## Task directions
Could you print all the entries below exactly as they appear, omitting the pictures?

***** Records shown *****

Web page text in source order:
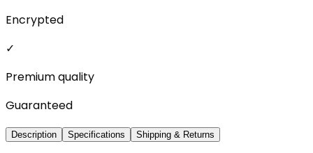
Encrypted
✓
Premium quality
Guaranteed
Description Specifications Shipping & Returns
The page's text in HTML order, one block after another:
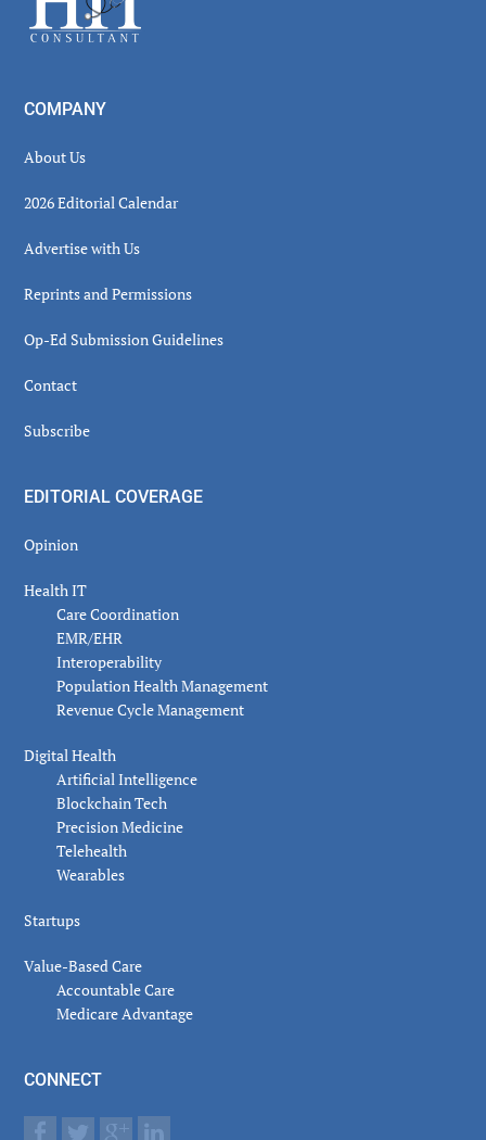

*****

## Answer to the problem
Web page text in source order:
Encrypted
✓
Premium quality
Guaranteed
Description Specifications Shipping & Returns
The page's text in HTML order, one block after another:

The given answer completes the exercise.